In Firefox, it shows that parts of this page are not secure.
There are different error messages in different browsers, but it's generally a message, something like partially secure or not fully secure, and this is generally caused by mixed content.
But we'll dig into that a little later, and I'm sure that that will come up in some questions.
The last thing to check is if you get this error, which is one of the most popular ones searched from the community that Tim mentioned earlier, which in Chrome is the error SSL version or cipher mismatch, and in Firefox, it shows like this, SSL error and no cipher overlap.
It could mean two things. It might mean that your Cloudflare certificate is not yet provisioned.
So in your Cloudflare dashboard, if you go to SSL TLS edge certificates again, you can see here that the status of the universal certificate is active, but this might show as pending, and it can take up to 24 hours for the free universal certificate to issue, but it's normally much faster than that.
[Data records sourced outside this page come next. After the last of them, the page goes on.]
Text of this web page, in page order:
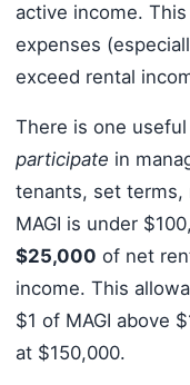
active income.
expenses
exceed rental
There is one
participate in
tenants, set terms,
MAGI is under
$25,000 of net
income. This
$1 of MAGI above
at $150,000.
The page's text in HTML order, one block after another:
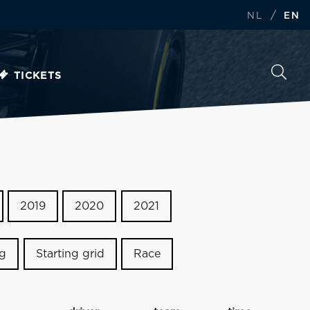
NL / EN
TICKETS
2019 2020 2021
Starting grid Race
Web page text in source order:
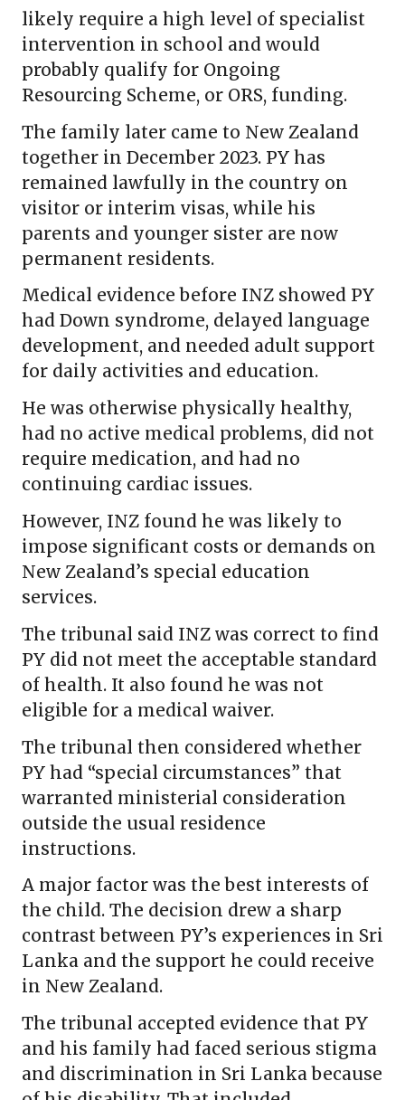
likely require a high level of specialist
intervention in school and would
probably qualify for Ongoing
Resourcing Scheme, or ORS, funding.
The family later came to New Zealand
together in December 2023. PY has
remained lawfully in the country on
visitor or interim visas, while his
parents and younger sister are now
permanent residents.
Medical evidence before INZ showed PY
had Down syndrome, delayed language
development, and needed adult support
for daily activities and education.
He was otherwise physically healthy,
had no active medical problems, did not
require medication, and had no
continuing cardiac issues.
However, INZ found he was likely to
impose significant costs or demands on
New Zealand’s special education
services.
The tribunal said INZ was correct to find
PY did not meet the acceptable standard
of health. It also found he was not
eligible for a medical waiver.
The tribunal then considered whether
PY had “special circumstances” that
warranted ministerial consideration
outside the usual residence
instructions.
A major factor was the best interests of
the child. The decision drew a sharp
contrast between PY’s experiences in Sri
Lanka and the support he could receive
in New Zealand.
The tribunal accepted evidence that PY
and his family had faced serious stigma
and discrimination in Sri Lanka because
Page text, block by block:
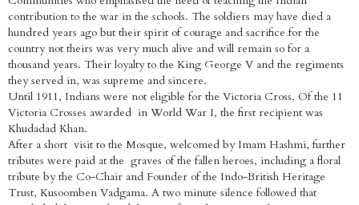
contribution to the war in the schools. The soldiers may have died a
hundred years ago but their spirit of courage and sacrifice for the
country not theirs was very much alive and will remain so for a
thousand years. Their loyalty to the King George V and the regiments
they served in, was supreme and sincere.
Until 1911, Indians were not eligible for the Victoria Cross. Of the 11
Victoria Crosses awarded in World War I, the first recipient was
Khudadad Khan.
After a short visit to the Mosque, welcomed by Imam Hashmi, further
tributes were paid at the graves of the fallen heroes, including a floral
tribute by the Co-Chair and Founder of the Indo-British Heritage
Trust, Kusoomben Vadgama. A two minute silence followed that
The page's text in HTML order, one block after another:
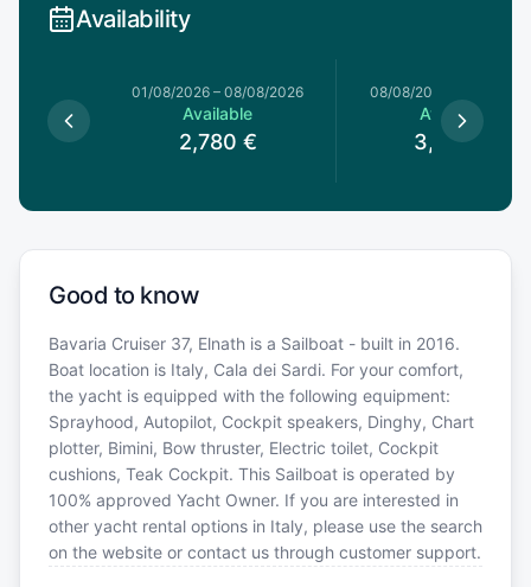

So if after 24 hours, this is still showing as pending and not active, if you scroll all the way to the bottom of this tab, you can disable universal SSL, wait a few minutes and re-enable it again, which will restart the process and should get you your active certificate.
The other reason you might see this error is if it's on a subdomain.
So Cloudflare's universal certificates support one level lower than the main domain.
So they would support www .example.com, and they would support subdomain.example.com, but they wouldn't support www.subdomain.example.com or a.b .example.com.
So they would only support one level below the main domain, and that can be another issue that can cause this error.
Now, if you do want to have host names that are multi-level subdomains, you can do this in Cloudflare, but you'll need to purchase an advanced certificate, which you can configure custom host names on that one.
So that's about it. I've just run through the most common fixes that you can see with SSL issues.
That's pretty amazing to see you take that apart like that.
There's a lot of trouble that folks have with this, and in the community it seems like people thrash when they see this, and it's almost like they don't associate a flaw in their code with a security break or something about that, and it seems like there's a lot of frustrations that's expressed around this.
Mateo, where do folks start?
This comes up. You're not around in the community for that minute.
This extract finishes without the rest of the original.